→ **Task description**:
In the entries below, print exactly the lines from the first through the one with "the efficiency and", both included, and none of the pictures.

BEGIN

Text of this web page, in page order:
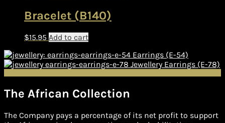
Bracelet (B140)
$15.95 Add to cart
Earrings (E-54)
Jewellery Earrings (E-78)
The African Collection
The Company pays a percentage of its net profit to support
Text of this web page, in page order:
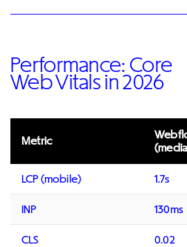
Performance: Core
Web Vitals in 2026
Metric
LCP (mobile) 1.7s
INP 130ms
CLS 0.02
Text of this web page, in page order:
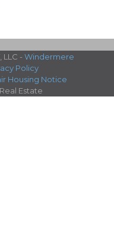
- Windermere
Policy
Housing Notice
Estate
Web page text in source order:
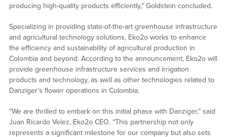
producing high-quality products efficiently,” Goldstein concluded.
Specializing in providing state-of-the-art greenhouse infrastructure
and agricultural technology solutions, Eko2o works to enhance
the efficiency and sustainability of agricultural production in
Colombia and beyond. According to the announcement, Eko2o will
provide greenhouse infrastructure services and irrigation
products and technology, as well as other technologies related to
Danziger’s flower operations in Colombia.
“We are thrilled to embark on this initial phase with Danziger,” said
Juan Ricardo Velez, Eko2o CEO. “This partnership not only
represents a significant milestone for our company but also sets
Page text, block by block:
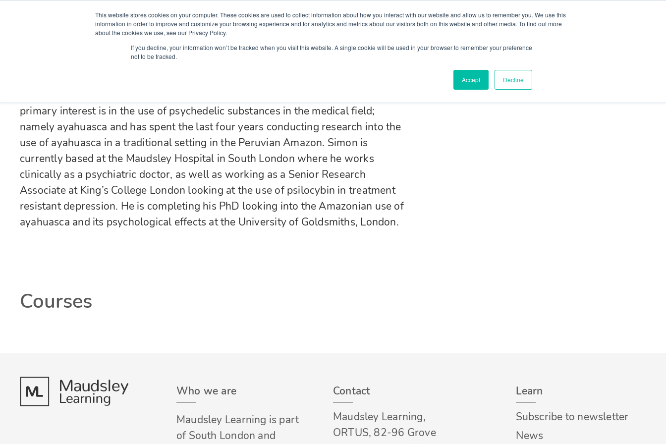
This website stores cookies on your computer. These cookies are used to collect information about how you interact with our website and allow us to remember you. We use this
information in order to improve and customize your browsing experience and for analytics and metrics about our visitors both on this website and other media. To find out more
about the cookies we use, see our Privacy Policy.
If you decline, your information won’t be tracked when you visit this website. A single cookie will be used in your browser to remember your preference
not to be tracked.
Accept Decline
Partners Global partnerships Promoting a Positive Employment Culture (PPEC) Join our team FAQ
Dr Simon Ruffell graduated with a degree in medicine from the University of
primary interest is in the use of psychedelic substances in the medical field;
namely ayahuasca and has spent the last four years conducting research into the
use of ayahuasca in a traditional setting in the Peruvian Amazon. Simon is
currently based at the Maudsley Hospital in South London where he works
clinically as a psychiatric doctor, as well as working as a Senior Research
Associate at King’s College London looking at the use of psilocybin in treatment
resistant depression. He is completing his PhD looking into the Amazonian use of
ayahuasca and its psychological effects at the University of Goldsmiths, London.
Courses
Who we are
Maudsley Learning is part
of South London and
Contact
Maudsley Learning,
ORTUS, 82-96 Grove
Learn
Subscribe to newsletter
News
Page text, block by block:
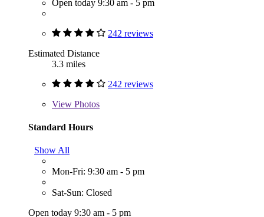
Open today 9:30 am - 5 pm
242 reviews
Estimated Distance
3.3 miles
242 reviews
View Photos
Standard Hours
Show All
Mon-Fri: 9:30 am - 5 pm
Sat-Sun: Closed
Open today 9:30 am - 5 pm
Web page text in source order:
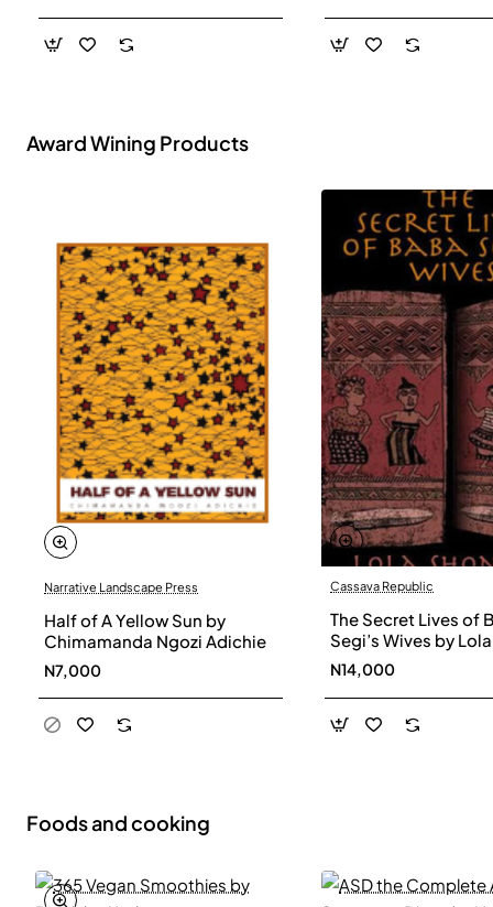
Award Wining Products
Narrative Landscape Press
Half of A Yellow Sun by
Chimamanda Ngozi Adichie
N7,000
Cassava Republic
The Secret Lives of
Segi’s Wives by Lola
Shoneyin -
N14,000
Foods and cooking
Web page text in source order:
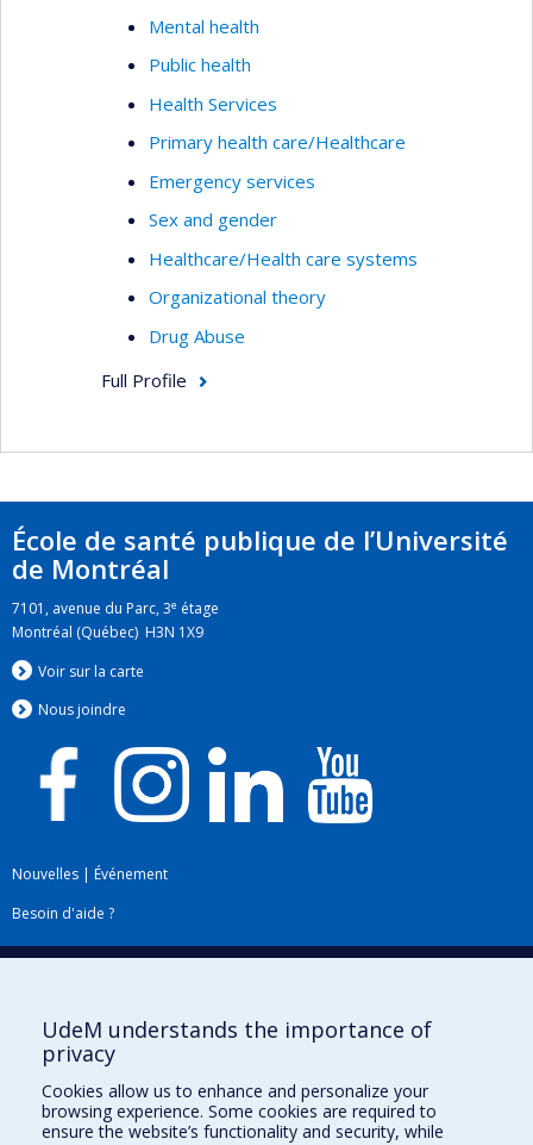
Mental health
Public health
Health Services
Primary health care/Healthcare
Emergency services
Sex and gender
Healthcare/Health care systems
Organizational theory
Drug Abuse
Full Profile
École de santé publique de l’Université
de Montréal
7101, avenue du Parc, 3e étage
Montréal (Québec) H3N 1X9
Voir sur la carte
Nous joindre
Nouvelles | Événement
Besoin d'aide ?
Plan du site|Accessibilité
Téléchargez les logos de l'ESPUM
UdeM understands the importance of
privacy
Cookies allow us to enhance and personalize your
browsing experience. Some cookies are required to
ensure the website’s functionality and security, while
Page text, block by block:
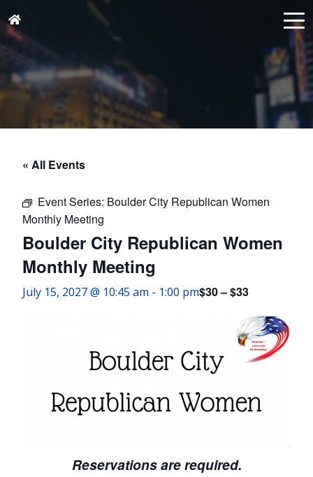
« All Events
Event Series: Boulder City Republican Women
Monthly Meeting
Boulder City Republican Women
Monthly Meeting
July 15, 2027 @ 10:45 am - 1:00 pm$30 – $33
Reservations are required.
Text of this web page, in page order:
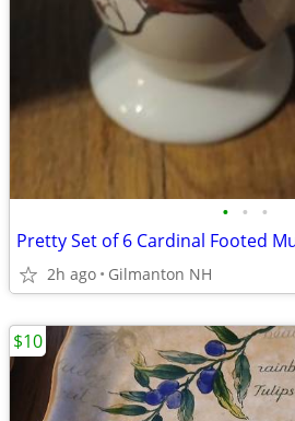
• • •
2h ago Gilmanton NH
$10
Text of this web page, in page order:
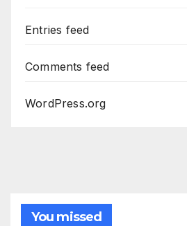
Entries feed
Comments feed
WordPress.org
You missed
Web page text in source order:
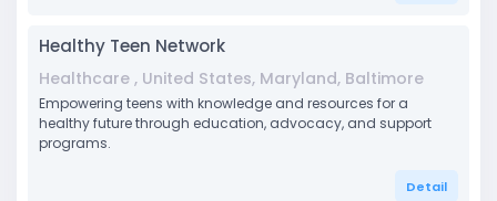
Healthy Teen Network
Healthcare , United States, Maryland, Baltimore
Empowering teens with knowledge and resources for a
healthy future through education, advocacy, and support
programs.
Detail

END

→ **Solution to this problem**:
Text of this web page, in page order:
Bracelet (B140)
$15.95 Add to cart
Earrings (E-54)
Jewellery Earrings (E-78)
The African Collection
The Company pays a percentage of its net profit to support
Text of this web page, in page order:
Performance: Core
Web Vitals in 2026
Metric
LCP (mobile) 1.7s
INP 130ms
CLS 0.02
Text of this web page, in page order:
- Windermere
Policy
Housing Notice
Estate
Web page text in source order:
producing high-quality products efficiently,” Goldstein concluded.
Specializing in providing state-of-the-art greenhouse infrastructure
and agricultural technology solutions, Eko2o works to enhance
the efficiency and sustainability of agricultural production in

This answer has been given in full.